Larissa... a moça que pensava que era a verdadeira namorada na época...Um misto de raiva e ciúmes  veio à tona...
- Sei quem é, mas não a conheço pessoalmente. Apenas que ela era amiga dele no Facebook, não é?
- Ela é um amor, mas desmiolada, coitada! Está desolada também...
"Imagino como esteja desolada", pensei. Mas o que me interessava? Por que mesmo depois de morto Giovanni queria me assombrar? E aí a resposta estava na minha frente ou melhor, nas mãos de Rita.
Quando me toquei, nesse meio tempo, Rita tirou uma carta da bolsa e estendeu-a dizendo:
- Catharina, acredito que isto seja para você.
Sem pensar muito, peguei a carta que estava amarrotada e um pouco suja e era endereçada a mim. Sim, era letra dele, inconfundível, bonita, mesmo que as palavras se apresentavam apertadas umas contra as outras.
Enquanto isso, a voz de Rita me trouxe novamente à realidade.

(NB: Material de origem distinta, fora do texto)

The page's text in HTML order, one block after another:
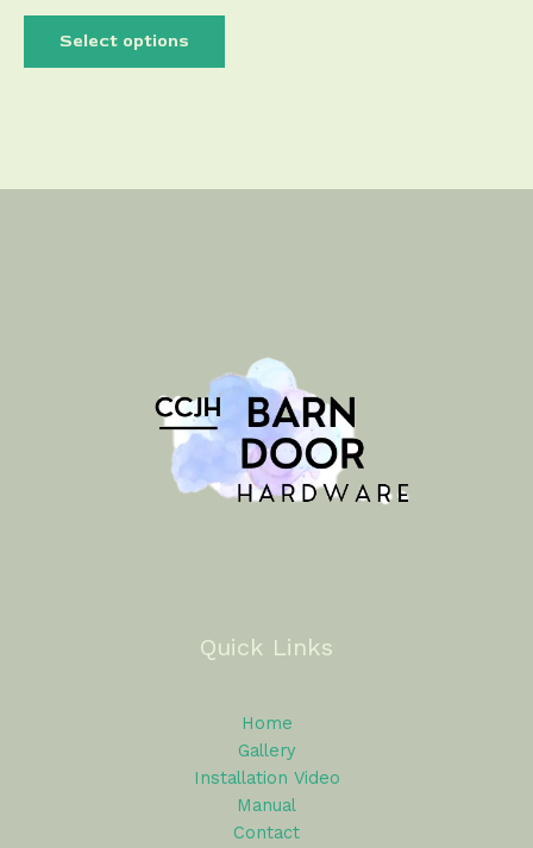
Select options
Quick Links
Home
Gallery
Installation Video
Manual
Contact
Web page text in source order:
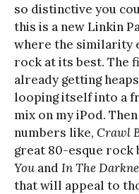
so distinctive you
this is a new Linkin
where the similarity
rock at its best. The
already getting
looping itself into a
mix on my iPod.
numbers like, Crawl
great 80-esque rock
You and In The
that will appeal to
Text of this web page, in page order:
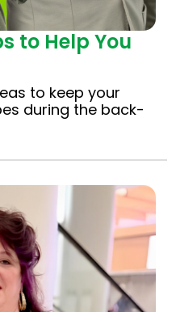
to Help You
to keep your
during the back-
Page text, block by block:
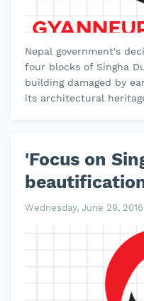
Nepal government's
four blocks of Singha
building damaged by
its architectural
'Focus on
Wednesday, June 29, 2016
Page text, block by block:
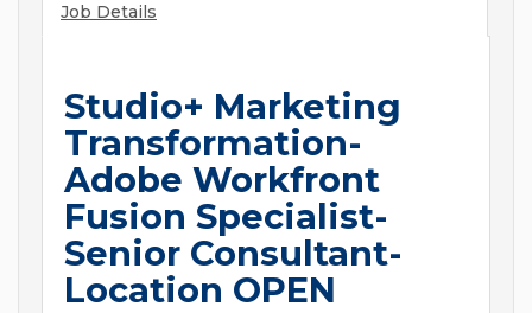
Job Details
Studio+ Marketing
Transformation-
Adobe Workfront
Fusion Specialist-
Senior Consultant-
Location OPEN
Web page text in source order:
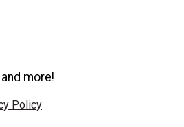
more!
Policy
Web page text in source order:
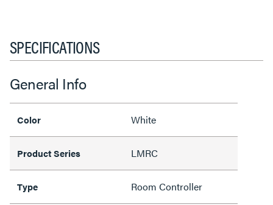
SPECIFICATIONS
General Info
Color White
Product Series LMRC
Type Room Controller
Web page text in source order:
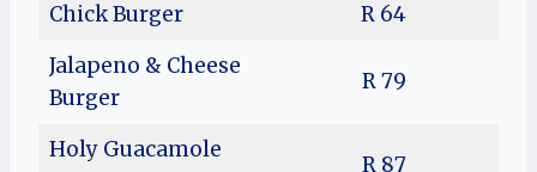
Chick Burger
R 64
Jalapeno & Cheese
Burger
R 79
Holy Guacamole
R 87
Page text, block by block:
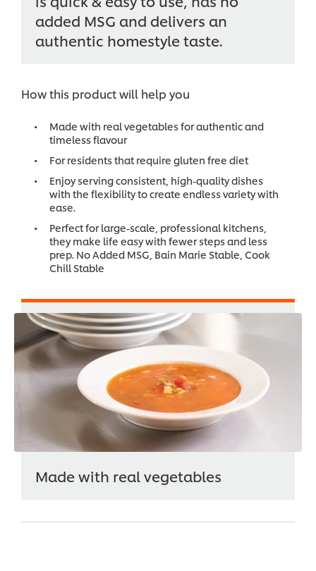
added MSG and delivers an
authentic homestyle taste.
How this product will help you
Made with real vegetables for authentic and
timeless flavour
For residents that require gluten free diet
Enjoy serving consistent, high-quality dishes
with the flexibility to create endless variety with
ease.
Perfect for large-scale, professional kitchens,
they make life easy with fewer steps and less
prep. No Added MSG, Bain Marie Stable, Cook
Chill Stable
Made with real vegetables

- Quando ele morreu, voltei da Dinamarca porque mamãe entrou em colapso. E como meu outro irmão ficou omisso, foi a minha responsabilidade resolver muitas coisas pendentes. Inclusive as contas, as roupas e até o próprio funeral. A minha mãe já é suscetível a entrar em depressão, até porque nosso pai a abandonou por uma moça bem mais nova. E no fundo, mamãe era apegada ao meu irmão, mesmo que não se entendessem muito bem.
Rita ainda continuou:
- Quando estava dando um jeito nas coisas dele, achei essa carta. Não sabia o que fazer, mas por respeito a ele procurei quem era a moça que era citada. Além do mais, nem Berenice, nem ninguém tinha conhecimento sobre ela e nem sobre seu conteúdo. Fui de forma mais discreta possível descobrir quem era Catharina e as informações chegaram a você. Inclusive uma moça muito simpática que foi sua chefe foi a grande informante sobre seu paradeiro...

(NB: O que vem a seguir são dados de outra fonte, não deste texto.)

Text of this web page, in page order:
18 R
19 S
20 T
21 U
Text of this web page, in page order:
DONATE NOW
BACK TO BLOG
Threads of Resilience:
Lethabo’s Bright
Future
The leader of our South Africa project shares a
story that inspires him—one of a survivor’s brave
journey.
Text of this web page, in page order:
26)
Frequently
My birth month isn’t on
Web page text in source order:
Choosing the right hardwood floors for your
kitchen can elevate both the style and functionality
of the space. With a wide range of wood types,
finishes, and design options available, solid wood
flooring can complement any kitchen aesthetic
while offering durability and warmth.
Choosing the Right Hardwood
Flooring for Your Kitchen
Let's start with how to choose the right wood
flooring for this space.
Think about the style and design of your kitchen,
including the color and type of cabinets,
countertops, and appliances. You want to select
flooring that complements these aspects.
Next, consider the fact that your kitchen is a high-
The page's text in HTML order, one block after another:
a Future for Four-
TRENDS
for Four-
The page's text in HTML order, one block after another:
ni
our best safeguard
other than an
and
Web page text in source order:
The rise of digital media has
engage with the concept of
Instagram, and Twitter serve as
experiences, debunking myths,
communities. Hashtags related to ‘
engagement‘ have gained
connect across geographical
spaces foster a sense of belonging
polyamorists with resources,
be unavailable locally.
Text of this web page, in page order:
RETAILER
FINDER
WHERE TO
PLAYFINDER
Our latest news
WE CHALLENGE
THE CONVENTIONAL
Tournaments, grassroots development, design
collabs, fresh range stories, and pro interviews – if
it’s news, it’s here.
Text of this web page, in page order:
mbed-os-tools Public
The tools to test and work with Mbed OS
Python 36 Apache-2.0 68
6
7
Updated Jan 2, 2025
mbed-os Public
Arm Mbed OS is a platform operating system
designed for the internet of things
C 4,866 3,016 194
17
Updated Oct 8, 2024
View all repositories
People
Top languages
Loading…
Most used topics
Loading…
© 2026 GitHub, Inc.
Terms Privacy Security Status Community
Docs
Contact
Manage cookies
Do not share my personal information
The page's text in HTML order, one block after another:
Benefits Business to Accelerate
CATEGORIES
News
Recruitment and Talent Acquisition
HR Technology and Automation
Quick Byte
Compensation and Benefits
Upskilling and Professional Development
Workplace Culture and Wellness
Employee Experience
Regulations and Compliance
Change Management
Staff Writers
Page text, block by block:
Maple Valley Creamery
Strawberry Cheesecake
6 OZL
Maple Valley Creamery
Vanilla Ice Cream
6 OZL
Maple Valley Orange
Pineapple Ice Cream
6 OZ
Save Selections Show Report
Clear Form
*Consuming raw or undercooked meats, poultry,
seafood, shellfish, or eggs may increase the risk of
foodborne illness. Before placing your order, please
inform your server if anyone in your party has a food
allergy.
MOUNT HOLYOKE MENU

Só podia ser Marta, pensei.
- Rita...Fechei os olhos, suspirei e continuei: - Rita, vou ler outra hora, está bem? Digo isso porque já foi um choque essa notícia. E no momento, não posso passar nervoso.
- Catharina, me desculpe. Você está...
Antes que ela completasse a frase, disse:
- Estou grávida e há um mês e meio...Aliás, acredito que não soube do ocorrido porque estava no Japão no mesmo período.

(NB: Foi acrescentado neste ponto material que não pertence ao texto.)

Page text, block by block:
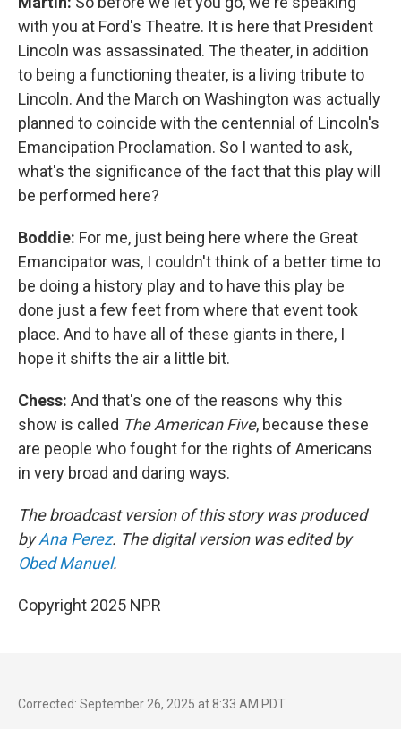
with you at Ford's Theatre. It is here that President
Lincoln was assassinated. The theater, in addition
to being a functioning theater, is a living tribute to
Lincoln. And the March on Washington was actually
planned to coincide with the centennial of Lincoln's
Emancipation Proclamation. So I wanted to ask,
what's the significance of the fact that this play will
be performed here?
Boddie: For me, just being here where the Great
Emancipator was, I couldn't think of a better time to
be doing a history play and to have this play be
done just a few feet from where that event took
place. And to have all of these giants in there, I
hope it shifts the air a little bit.
Chess: And that's one of the reasons why this
show is called The American Five, because these
are people who fought for the rights of Americans
in very broad and daring ways.
The broadcast version of this story was produced
byAna Perez. The digital version was edited by
Obed Manuel.
Copyright 2025 NPR
Corrected: September 26, 2025 at 8:33 AM PDT
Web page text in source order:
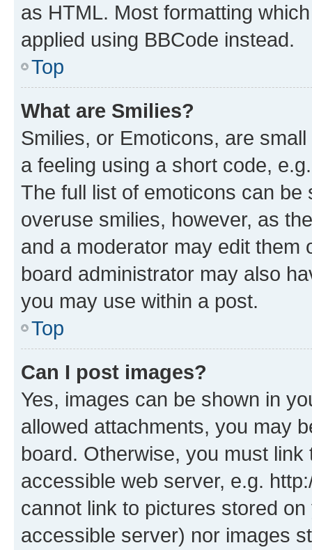
as HTML. Most formatting
applied using BBCode instead.
Top
What are Smilies?
Smilies, or Emoticons, are
a feeling using a short code,
The full list of emoticons can
overuse smilies, however, as
and a moderator may edit them
board administrator may also
you may use within a post.
Top
Can I post images?
Yes, images can be shown in
allowed attachments, you may
board. Otherwise, you must
accessible web server, e.g.
cannot link to pictures stored
accessible server) nor images
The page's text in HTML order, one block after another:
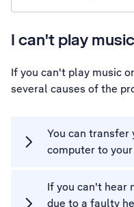
I can't play music
If you can't play music
several causes of the
You can
computer to
If you can't hear
due to a faulty
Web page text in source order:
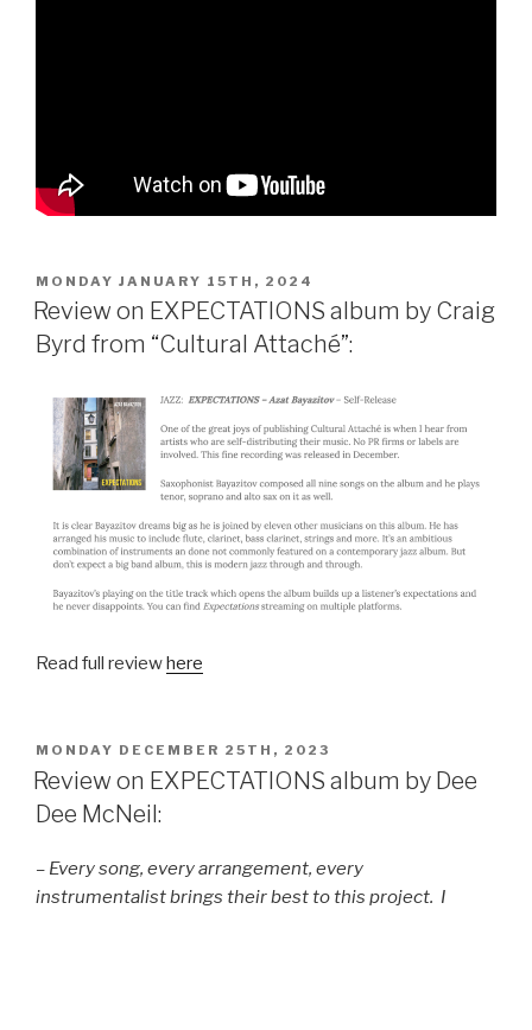
POSTED
ON
MONDAY JANUARY 15TH, 2024
Review on EXPECTATIONS album by Craig
Byrd from “Cultural Attaché”:
Read full reviewhere
POSTED
ON
MONDAY DECEMBER 25TH, 2023
Review on EXPECTATIONS album by Dee
Dee McNeil:
– Every song, every arrangement, every
instrumentalist brings their best to this project. I
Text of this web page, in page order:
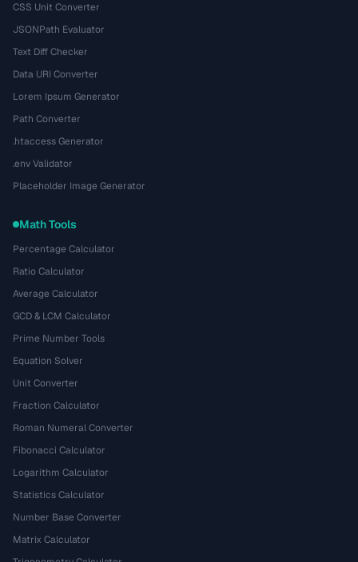
CSS Unit Converter
JSONPath Evaluator
Text Diff Checker
Data URI Converter
Lorem Ipsum Generator
Path Converter
.htaccess Generator
.env Validator
Placeholder Image Generator
Math Tools
Percentage Calculator
Ratio Calculator
Average Calculator
GCD & LCM Calculator
Prime Number Tools
Equation Solver
Unit Converter
Fraction Calculator
Roman Numeral Converter
Fibonacci Calculator
Logarithm Calculator
Statistics Calculator
Number Base Converter
Matrix Calculator
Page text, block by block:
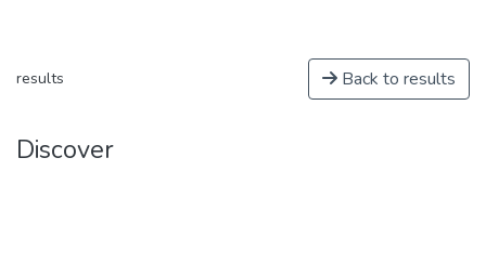
results Back to results
Discover
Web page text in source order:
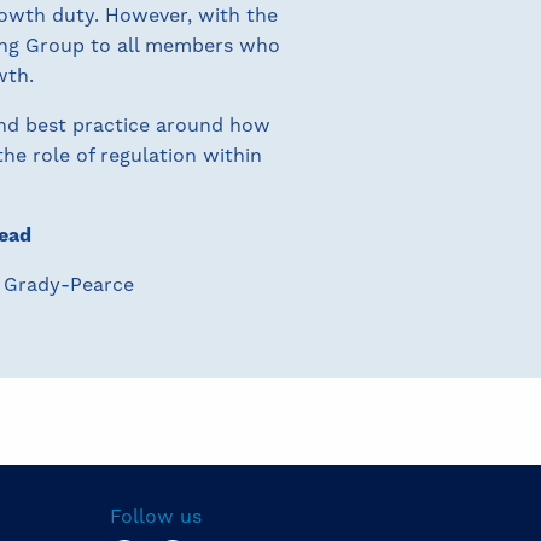
duty. However, with the
Group to all members who
best practice around how
role of regulation within
Pearce
Follow us

Meio boca aberta, Rita demorou um pouco para falar. Parecia que queria dizer algo, mas o máximo que conseguiu falar foi:
- Na mesma época que ele...Me desculpe. E as lágrimas começaram a correr do seu rosto.
Não sei o que me levou, mas a abracei, e ela começou a chorar mais forte. Depois de um certo momento, ela me afastou e olhou no fundo dos meus olhos e disse:
- Catharina, ele te amava...
Foi como tivesse levado um soco no estômago.
- Oh, céus, por que sou tão desastrada? Desculpe, desculpe!! Enquanto Rita enxugava as lágrimas pegou a bolsa e se apressou para ir à porta. Fiquei meio sem ação depois de tudo. E enquanto ela saía disse:
- Mil perdões mais uma vez. Bem, acredito que cumpri a minha última missão. Agora posso voltar à vida normal, voltar para Dinamarca...
Enquanto isso, um sinal sonoro avisava que o elevador tinha chegado.